Photo/Illutration Technical intern trainees clean fish at this plant in Ofunato, Iwate Prefecture. (Kengo Kamo)

The Immigration Services Agency announced a new service to help technical intern trainees who lost their jobs because of fallout from the new coronavirus outbreak.

Foreign nationals who entered Japan under a specified skills visa that began last year will also be covered by the program that will in effect match those looking for jobs with companies and other entities unable to fill positions. This stems from stricter entry regulations that have seen foreign technical intern trainee arrivals plummet.

Normally, technical intern trainees who lose their jobs can only look for work in the same field. If they do not find a new job, they are obliged to return home as the reason from granting the visa no longer remains valid.

However, under the new program to start from April 20, the Immigration Services Agency will relax the ban on finding work in new business areas.

The agency will begin by collecting information from technical intern trainees who lost their jobs, but want to continue working in Japan. That information will be submitted to industrial organizations representing 14 sectors, such as farming and elderly care services that face personnel shortages, or local governments. Those organizations will then release the personnel data to companies seeking workers.

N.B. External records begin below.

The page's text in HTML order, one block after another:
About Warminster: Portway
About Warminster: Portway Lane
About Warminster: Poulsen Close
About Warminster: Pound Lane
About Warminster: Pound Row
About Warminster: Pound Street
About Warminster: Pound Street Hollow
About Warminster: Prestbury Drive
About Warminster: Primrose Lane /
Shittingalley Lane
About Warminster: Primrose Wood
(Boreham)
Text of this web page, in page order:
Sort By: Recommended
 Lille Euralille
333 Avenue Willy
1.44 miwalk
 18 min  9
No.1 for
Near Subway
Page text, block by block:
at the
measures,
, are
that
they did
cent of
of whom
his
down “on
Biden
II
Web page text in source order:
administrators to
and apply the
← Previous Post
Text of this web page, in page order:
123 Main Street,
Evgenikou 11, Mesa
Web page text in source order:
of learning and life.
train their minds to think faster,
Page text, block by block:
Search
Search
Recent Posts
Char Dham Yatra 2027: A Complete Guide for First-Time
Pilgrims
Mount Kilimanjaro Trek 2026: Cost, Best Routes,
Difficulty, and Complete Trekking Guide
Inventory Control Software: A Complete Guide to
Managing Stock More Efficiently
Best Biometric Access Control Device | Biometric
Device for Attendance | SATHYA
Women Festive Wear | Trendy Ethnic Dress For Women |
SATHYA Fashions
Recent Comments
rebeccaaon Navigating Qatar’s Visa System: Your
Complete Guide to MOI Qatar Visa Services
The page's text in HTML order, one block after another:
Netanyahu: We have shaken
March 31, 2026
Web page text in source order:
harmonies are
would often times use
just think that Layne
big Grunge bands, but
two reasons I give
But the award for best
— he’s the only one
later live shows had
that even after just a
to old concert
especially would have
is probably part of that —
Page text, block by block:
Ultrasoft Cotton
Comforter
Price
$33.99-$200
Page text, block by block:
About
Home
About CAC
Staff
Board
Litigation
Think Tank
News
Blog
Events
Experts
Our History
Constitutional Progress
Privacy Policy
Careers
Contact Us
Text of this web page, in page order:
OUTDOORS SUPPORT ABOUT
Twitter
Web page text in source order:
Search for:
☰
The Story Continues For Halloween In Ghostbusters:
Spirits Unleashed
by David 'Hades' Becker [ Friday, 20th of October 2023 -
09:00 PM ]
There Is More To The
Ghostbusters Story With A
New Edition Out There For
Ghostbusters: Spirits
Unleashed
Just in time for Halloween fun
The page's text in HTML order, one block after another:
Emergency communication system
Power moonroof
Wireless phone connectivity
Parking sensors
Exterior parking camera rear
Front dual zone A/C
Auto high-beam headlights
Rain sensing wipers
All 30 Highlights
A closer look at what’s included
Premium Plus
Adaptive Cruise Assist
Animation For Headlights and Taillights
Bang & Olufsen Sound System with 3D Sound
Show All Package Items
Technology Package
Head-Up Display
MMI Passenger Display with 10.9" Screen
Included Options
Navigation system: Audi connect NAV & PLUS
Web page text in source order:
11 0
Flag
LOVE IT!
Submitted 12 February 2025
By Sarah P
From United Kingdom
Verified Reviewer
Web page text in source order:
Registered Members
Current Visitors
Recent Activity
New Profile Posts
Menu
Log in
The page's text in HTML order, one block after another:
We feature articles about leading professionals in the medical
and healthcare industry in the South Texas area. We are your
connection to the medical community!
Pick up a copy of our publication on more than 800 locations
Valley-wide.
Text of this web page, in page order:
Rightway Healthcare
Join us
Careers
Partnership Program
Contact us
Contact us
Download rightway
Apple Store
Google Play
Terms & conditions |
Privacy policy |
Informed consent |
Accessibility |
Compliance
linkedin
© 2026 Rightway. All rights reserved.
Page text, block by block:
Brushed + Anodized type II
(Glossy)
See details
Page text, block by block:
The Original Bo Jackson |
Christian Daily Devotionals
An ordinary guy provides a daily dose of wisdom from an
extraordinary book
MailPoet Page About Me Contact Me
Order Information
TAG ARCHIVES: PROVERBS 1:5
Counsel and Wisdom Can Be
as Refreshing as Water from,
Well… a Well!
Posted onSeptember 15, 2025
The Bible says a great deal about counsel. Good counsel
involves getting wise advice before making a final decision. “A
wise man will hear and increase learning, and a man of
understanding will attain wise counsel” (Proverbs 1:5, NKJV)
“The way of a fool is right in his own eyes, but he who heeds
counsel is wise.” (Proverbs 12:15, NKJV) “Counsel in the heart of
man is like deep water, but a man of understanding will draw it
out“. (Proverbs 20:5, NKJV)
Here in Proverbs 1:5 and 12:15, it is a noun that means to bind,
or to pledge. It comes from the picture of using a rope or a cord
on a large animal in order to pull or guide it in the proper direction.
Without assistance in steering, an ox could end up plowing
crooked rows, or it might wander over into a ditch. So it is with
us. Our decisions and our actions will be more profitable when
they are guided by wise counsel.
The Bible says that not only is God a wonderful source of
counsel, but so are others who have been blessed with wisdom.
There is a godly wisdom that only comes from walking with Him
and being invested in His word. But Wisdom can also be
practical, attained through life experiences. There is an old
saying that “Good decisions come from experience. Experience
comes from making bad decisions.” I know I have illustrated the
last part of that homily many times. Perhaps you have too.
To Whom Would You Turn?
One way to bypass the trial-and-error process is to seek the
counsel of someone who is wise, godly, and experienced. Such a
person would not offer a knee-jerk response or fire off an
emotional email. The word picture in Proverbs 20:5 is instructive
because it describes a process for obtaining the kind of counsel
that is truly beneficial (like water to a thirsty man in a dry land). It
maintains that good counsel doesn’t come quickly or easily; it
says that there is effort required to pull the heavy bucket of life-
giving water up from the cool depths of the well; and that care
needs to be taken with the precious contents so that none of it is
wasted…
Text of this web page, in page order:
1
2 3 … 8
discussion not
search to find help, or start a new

The new service will also cover foreign students who had prospective job offers suddenly revoked due to the economic fallout from the coronavirus outbreak.

Foreign nationals who find new jobs will be given the specified skills visa that allows them to work for up to a year and receive wages at least at the same level as those paid to Japanese workers.

As of the end of 2019, there were a record 410,000 or so technical intern trainees in Japan and 2,994 foreign nationals with the specified skills visa as of the end of February 2020.